Penelitian dilakukan dengan cara ilmiah, sehingga langkah-langkahnya sistematis (khususnya penelitian kuantitatif). Penelitian dimulai dengan adanya masalah. Masalah merupakan penyimpangan antara yang diharapkan dengan yang terjadi. Masalah tersebut selanjutnya ingin dipecahkan oleh peneliti melalui penelitian. Supaya arah penelitian menjadi lebih jelas maka peneliti perlu berteori sesuai dengan lingkup permasalahan. Dengan berteori ini maka peneliti dapat membangun kerangka pemikiran sehingga dapat digunakan untuk menjawab permasalahan yang diajukan. Jawaban terhadap permasalahan yang baru menggunakan teori tersebut dinamakan hipotesis. Jadi hipotesis penelitian merupakan jawaban sementara terhadap rumusan masalah penelitian.
Untuk membuktikan kebenaran jawaban yang masih sementara itu maka peneliti melakukan pengumpulan data pada obyek tertentu. Karena obyek sebagai populasi terlalu luas, maka peneliti menggunakan sampel yang diambil dari populasi itu. Sampel yang diambil dari populasi itu haruslah yang representatif. untuk keperluan ini maka diperlukan teknik statistik untuk menentukan jumlah sampel.
Setelah populasi dan sampel sebagai obyek penelitian ditetapkan oleh peneliti, maka selanjutnya peneliti mengumpulkan data dari obyek itu. untuk dapat mengumpulkan data dengan teliti, maka peneliti perlu menggunakan instrumen penelitian (alat ukur). Instrumen yang baik adalah instrumen yang valid dan reliabel. Bila peneliti ingin menyusun instrumen tersendiri, maka instrumen tersebut harus diuji validitas dan reliabilitasnya. Untuk keperluan ini maka diperlukan teknik statistik yang dapat digunakan untuk untuk menguji validitas dan reliabilitas instrumen.
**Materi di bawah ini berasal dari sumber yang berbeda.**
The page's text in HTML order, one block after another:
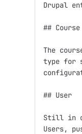
Drupal
## Course
The
type for
## User
Still in
Users,
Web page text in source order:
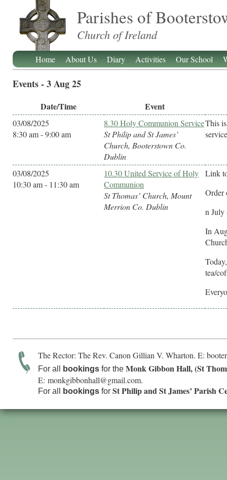
Parishes of
Church of Ireland
Home About Us Diary Activities Our School
Events - 3 Aug 25
Date/Time Event
03/08/2025
8:30 am - 9:00 am
8.30 Holy Communion Service
St Philip and St James’
Church, Booterstown Co.
Dublin
This
03/08/2025
10:30 am - 11:30 am
10.30 United Service of Holy
Communion
St Thomas’ Church, Mount
Merrion Co. Dublin
Link
Order
n July
In
tea/
The Rector: The Rev. Canon Gillian V. Wharton. E:
For all bookings for the Monk Gibbon Hall, (St
E: monkgibbonhall@gmail.com.
For all bookings for St Philip and St James’ Parish
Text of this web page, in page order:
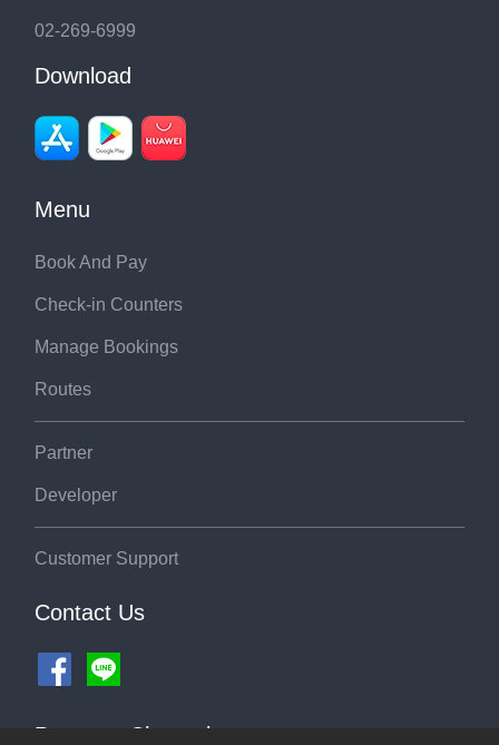
02-269-6999
Download
Menu
Book And Pay
Check-in Counters
Manage Bookings
Routes
Partner
Developer
Customer Support
Contact Us
Payment Channel
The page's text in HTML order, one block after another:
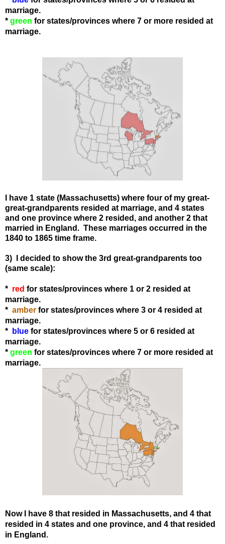
marriage.
* green for states/provinces where 7 or more resided at
marriage.
I have 1 state (Massachusetts) where four of my great-
great-grandparents resided at marriage, and 4 states
and one province where 2 resided, and another 2 that
married in England. These marriages occurred in the
1840 to 1865 time frame.
3) I decided to show the 3rd great-grandparents too
(same scale):
* red for states/provinces where 1 or 2 resided at
marriage.
* amber for states/provinces where 3 or 4 resided at
marriage.
*
blue for states/provinces where 5 or 6 resided at
marriage.
* green for states/provinces where 7 or more resided at
marriage.
Now I have 8 that resided in Massachusetts, and 4 that
resided in 4 states and one province, and 4 that resided
in England.
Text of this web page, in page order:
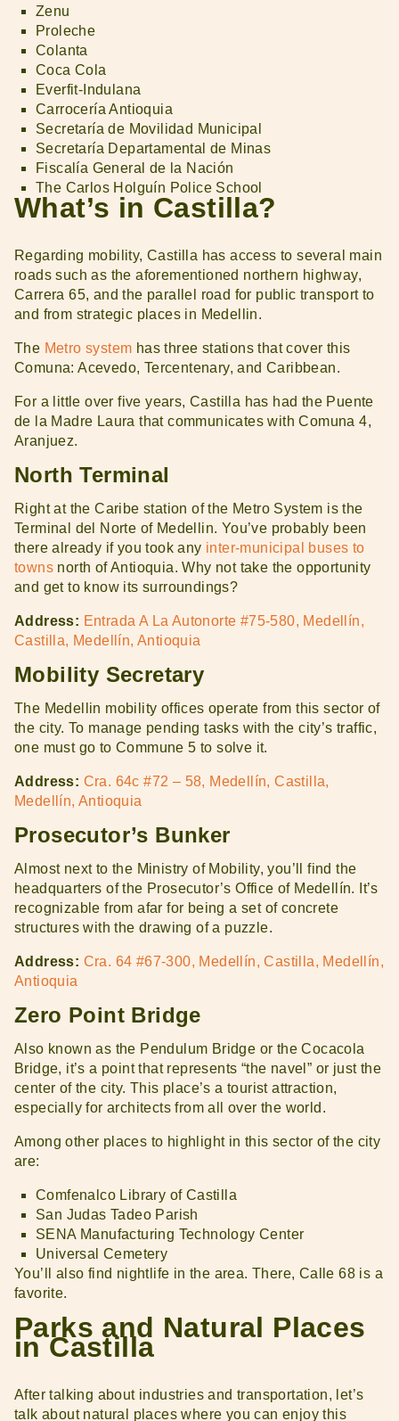
Zenu
Proleche
Colanta
Coca Cola
Everfit-Indulana
Carrocería Antioquia
Secretaría de Movilidad Municipal
Secretaría Departamental de Minas
Fiscalía General de la Nación
The Carlos Holguín Police School
What’s in Castilla?
Regarding mobility, Castilla has access to several main
roads such as the aforementioned northern highway,
Carrera 65, and the parallel road for public transport to
and from strategic places in Medellin.
The Metro system has three stations that cover this
Comuna: Acevedo, Tercentenary, and Caribbean.
For a little over five years, Castilla has had the Puente
de la Madre Laura that communicates with Comuna 4,
Aranjuez.
North Terminal
Right at the Caribe station of the Metro System is the
Terminal del Norte of Medellin. You’ve probably been
there already if you took any inter-municipal buses to
towns north of Antioquia. Why not take the opportunity
and get to know its surroundings?
Address: Entrada A La Autonorte #75-580, Medellín,
Castilla, Medellín, Antioquia
Mobility Secretary
The Medellin mobility offices operate from this sector of
the city. To manage pending tasks with the city’s traffic,
one must go to Commune 5 to solve it.
Address: Cra. 64c #72 – 58, Medellín, Castilla,
Medellín, Antioquia
Prosecutor’s Bunker
Almost next to the Ministry of Mobility, you’ll find the
headquarters of the Prosecutor’s Office of Medellín. It’s
recognizable from afar for being a set of concrete
structures with the drawing of a puzzle.
Address: Cra. 64 #67-300, Medellín, Castilla, Medellín,
Antioquia
Zero Point Bridge
Also known as the Pendulum Bridge or the Cocacola
Bridge, it’s a point that represents “the navel” or just the
center of the city. This place’s a tourist attraction,
especially for architects from all over the world.
Among other places to highlight in this sector of the city
are:
Comfenalco Library of Castilla
San Judas Tadeo Parish
SENA Manufacturing Technology Center
Universal Cemetery
You’ll also find nightlife in the area. There, Calle 68 is a
favorite.
Parks and Natural Places
in Castilla
After talking about industries and transportation, let’s
talk about natural places where you can enjoy this
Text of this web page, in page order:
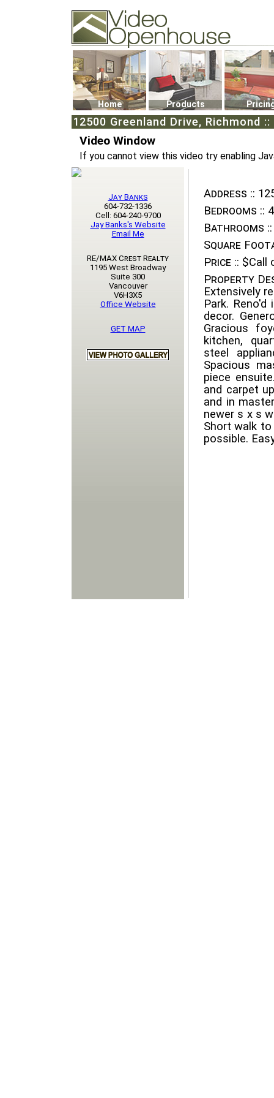
74502 Kitsilano RPO
Vancouver, BC V6K4P4
Phone: (604)732-7070
Home Products
12500 Greenland Drive, Richmond
Video Window
If you cannot view this video try enabling
Address ::
Bedrooms :: 4
Bathrooms ::
Square
Price :: $Call
Property
Extensively
Park.
decor.
Gracious
kitchen,
steel
Spacious
piece
and carpet
and in
newer s x s
Short walk
possible.
Jay Banks
604-732-1336
Cell: 604-240-9700
Jay Banks's Website
Email Me
RE/MAX Crest Realty
1195 West Broadway
Suite 300
Vancouver
V6H3X5
Office Website
GET MAP

data yang telah dikumpulkan oleh peneliti dari populasi atau sampel yang ditetapkan selanjutnya dideskripsikan melalui penyajian data. Dengan demikian gambaran data menjadi lebih jelas baik bagi peneliti sendiri maupun oleh orang lain yang berminat untuk mengetahui. Untuk keperluan penyajian data ini, maka diperlukan teknik statistik, yaitu statistik deskriptif.
Kegiatan penelitian selanjutnya adalah melakukan analisis data. Analisis dilakukan terutama untuk menjawab rumusan masalah, dan menguji hipotesis yang telah diajukan. Terdapat dua macam hipotesis, yaitu hipotesis penelitian dan hipotesis statistik. Pengertian hipotesis penelitian merupakan jawaban semenatara terhadap rumusan masalah, sedangkan hipotesis statistik adalah dugaan keadaan populasi dengan menggunakan data sampel. Dengan demikian penelitian yang melakukan pengujian hipotesis statistik adalah penelitian yang menggunakan data sampel. Bila peneliti merumuskan hipotesis penelitian dan ingin mengujinya dengan menggunakan data populasi (bukan sampel) maka peneliti tidak akan menguji hipotesis satistik.
Ciri khas adanya pengujian hipotesis statistik adalah adanya taraf kesalahan yang ditetapkan, atau taraf signifikansi.
Setelah analisis data dilakukan, sehingga dapat dibuat keputusan hipotesis yang diajukan diterima atau ditolak, maka kegiatan penelitian selanjutnya adalah memberikan pembahasan. Pembahasan merupakan "pencandraan" terhadap hasil penelitian maupun analisis dengan menggunakan berbagai referensi, sehingga hasil penelitian maupun analisisnya akan lebih dapat diyakini oleh pihak-pihak lain.
Langkah akhir dari kegiatan penelitian adalah membuat kesimpulan dan memberikan saran-saran. Kesimpulan ini merupakan jawaban terhadap rumusan masalah penelitian dengan menggunakan data yang telah diperoleh (bukan hanya teori). Selanjutnya berdasarkan kesimpulan itu peneliti memberikan saran-saran yang berul-betul dari hasil penelitian, bukan pemikiran.
Sumber : Sugiyono. 2000. STATISTIKA untuk PENELITIAN. ALFABETA : Bandung.